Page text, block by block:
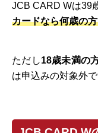
JCB CARD Wは39
カードなら何歳の
ただし18歳未満の
は申込みの対象外で
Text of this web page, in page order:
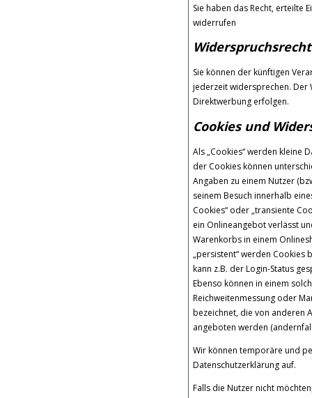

▸ **TASK INSTRUCTIONS**: Each line of the material is to be output exactly. Images are not part of the expected output.

▸ **ANSWER BELOW**:
Page text, block by block:
JCB CARD Wは39
カードなら何歳の
ただし18歳未満の
は申込みの対象外で
Text of this web page, in page order:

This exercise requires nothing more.